29/08/2022
A primeira vez que vi Tadeu Matera, recém chegado em São Lourenço, no verão de 1981, ouvi dele uma história dramática sobre sua mudança,de uma cidade vizinha, para cá
O artista plástico brilhante e leitor compulsivo sempre foi um mestre da conversa. Em sua fala o nonsense e o erudito eram conjugados no mesmo parágrafo, revelando uma crítica ácida e cortante da realidade e desequilibrando qualquer tentativa de normalidade.
Por horas conversávamos ao telefone, ele com sua capacidade única para apelidar pessoas e espaços, sintetizava suas leituras, situando-as naqueles dias e lugares, mesclando seu olhar agudo da realidade à uma capacidade imaginativa, que só a genialidade comporta.
Pintou, esculpiu, escreveu, jogou bola, casou, teve filhos, namorou, casou de novo, mais filhos e nos fez rir sempre e refletir muito.
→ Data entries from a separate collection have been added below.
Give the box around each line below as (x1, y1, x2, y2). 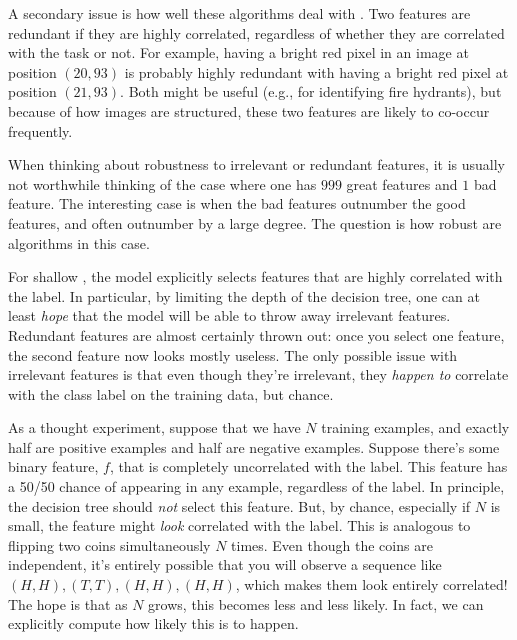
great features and (346, 173, 458, 194)
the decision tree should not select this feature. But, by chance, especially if (8, 495, 471, 516)
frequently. (8, 120, 73, 141)
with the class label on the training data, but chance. (8, 383, 334, 404)
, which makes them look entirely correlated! (235, 574, 508, 595)
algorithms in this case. (8, 232, 150, 253)
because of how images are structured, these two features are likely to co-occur (8, 100, 490, 121)
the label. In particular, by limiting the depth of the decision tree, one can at (8, 285, 480, 306)
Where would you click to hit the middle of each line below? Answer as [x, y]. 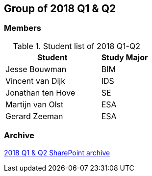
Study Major [125, 57]
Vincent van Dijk [35, 81]
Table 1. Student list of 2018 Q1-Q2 [76, 46]
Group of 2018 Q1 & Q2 [60, 9]
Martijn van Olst [35, 104]
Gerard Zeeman [34, 116]
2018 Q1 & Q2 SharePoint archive [57, 152]
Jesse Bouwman [36, 69]
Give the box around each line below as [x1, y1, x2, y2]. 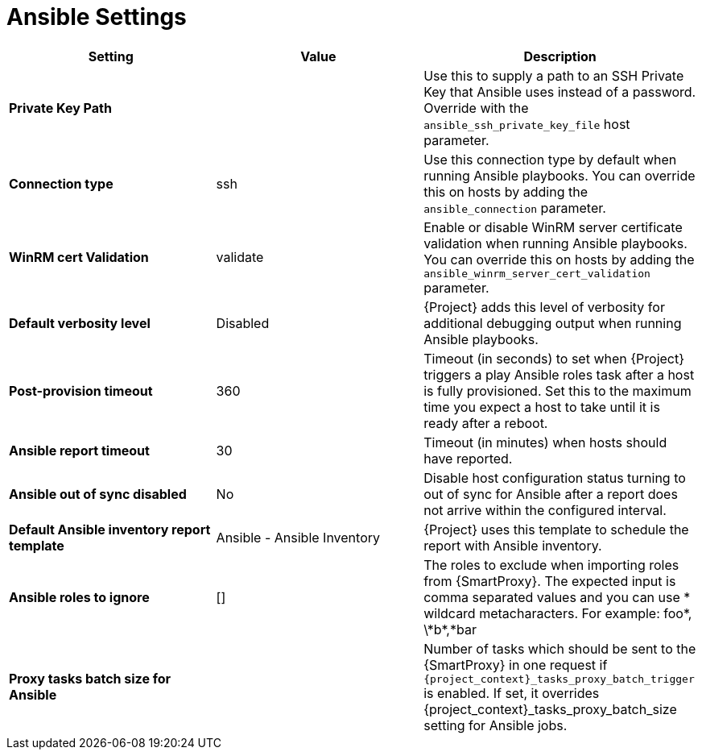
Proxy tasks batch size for [9, 671, 171, 687]
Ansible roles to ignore [9, 588, 150, 605]
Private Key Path [9, 99, 112, 116]
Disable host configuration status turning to [423, 469, 686, 486]
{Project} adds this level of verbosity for [423, 298, 665, 315]
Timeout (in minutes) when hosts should [423, 434, 667, 451]
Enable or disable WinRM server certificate [423, 218, 683, 235]
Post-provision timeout [9, 382, 153, 399]
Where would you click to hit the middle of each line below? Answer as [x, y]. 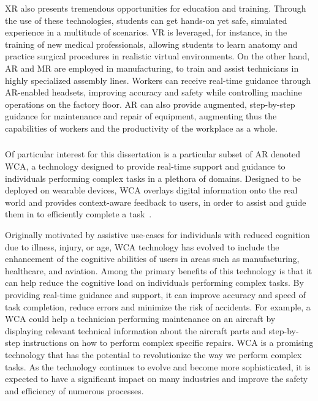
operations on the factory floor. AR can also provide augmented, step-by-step [150, 104]
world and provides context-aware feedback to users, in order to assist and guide [156, 202]
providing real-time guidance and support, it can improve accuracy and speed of [155, 294]
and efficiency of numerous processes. [74, 390]
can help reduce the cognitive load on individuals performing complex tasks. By [154, 283]
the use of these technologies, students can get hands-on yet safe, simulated [146, 20]
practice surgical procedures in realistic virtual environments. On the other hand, [157, 56]
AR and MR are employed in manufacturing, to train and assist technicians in [152, 68]
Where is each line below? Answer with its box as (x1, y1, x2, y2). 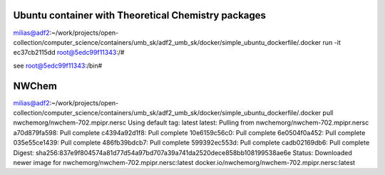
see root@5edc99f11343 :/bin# (13, 61, 103, 70)
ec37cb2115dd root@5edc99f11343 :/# (13, 48, 125, 57)
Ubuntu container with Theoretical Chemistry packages (13, 9, 267, 21)
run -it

Sua obra exuberante mistura escorridos com delineados, transparências e relevos, luzes e trevas. E como na vida, seus quadros refletem: o trágico e o transcendente. Seu trabalho tem forte influência do expressionismo-abstrato, e traz uma atmosfera onírica, própria do surrealismo, vigorosamente, reeditado pela arte contemporânea.
Como era de se esperar, Tadeu nunca se rendeu às regras do mercado de arte.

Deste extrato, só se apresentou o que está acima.